Tag für den Kampf für Menschenrechte vor chemischer Gefahr (Tag der chemischen Sicherheit) (28/04)

Jedes Jahr am 28. April feiert Russland den Tag des Kampfes für Menschenrechte durch chemische Gefahren oder den Tag der Chemikaliensicherheit. Der Grund für die Einrichtung dieses Tages waren leider die tragischen Ereignisse, die sich 1974 in der Chemiewaffenfabrik in Nowotscheboksarsk (Tschuwaschien) ereignet haben.

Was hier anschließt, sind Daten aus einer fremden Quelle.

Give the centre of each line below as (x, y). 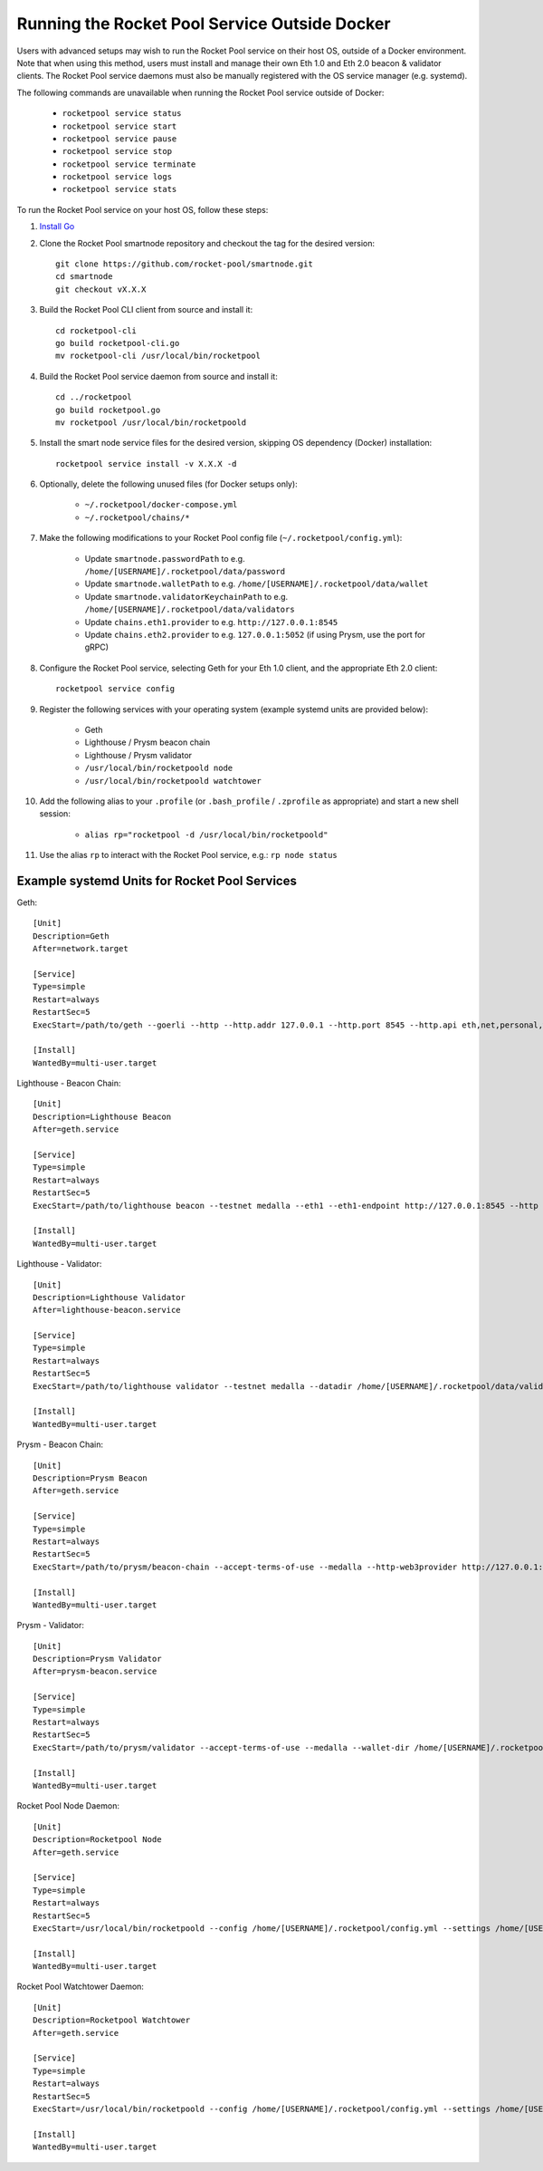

Dann, am 28. April 1974, als eine neue Charge Waffen hergestellt wurde, brach ein Feuer aus - eine unvollendete Werkstatt mit „Fertigprodukten“ geriet im Werk in Brand. Viele mit gefährlichem und giftigem V-Gas gefüllte Fliegerbomben brannten ab, und mehrere Tonnen giftiger Substanzen gelangten in die Umwelt. Nur durch einen glücklichen Zufall und dank der Bemühungen der Arbeiter nahm diese von Menschen verursachte Katastrophe kein noch größeres Ausmaß an – der Unfall brach nicht über die Stadt hinaus. Obwohl die Folgen dieses Unfalls nach Ansicht von Experten mit den Folgen der Tschernobyl-Katastrophe vergleichbar sind.

Aber Informationen über den Unfall und seine Folgen sowie über viele ähnliche Unfälle dieser Zeit in Chemiefabriken in der UdSSR (in Nowomoskowsk, Tschapajewsk, Stalingrad, Dserschinsk) wurden der Bevölkerung verborgen und wurden erst in den 1990er Jahren verfügbar die Initiative von Umweltschützern und Umweltverbänden. Aber bis heute sind die Folgen dieses Unfalls nicht objektiv wissenschaftlich bewertet worden.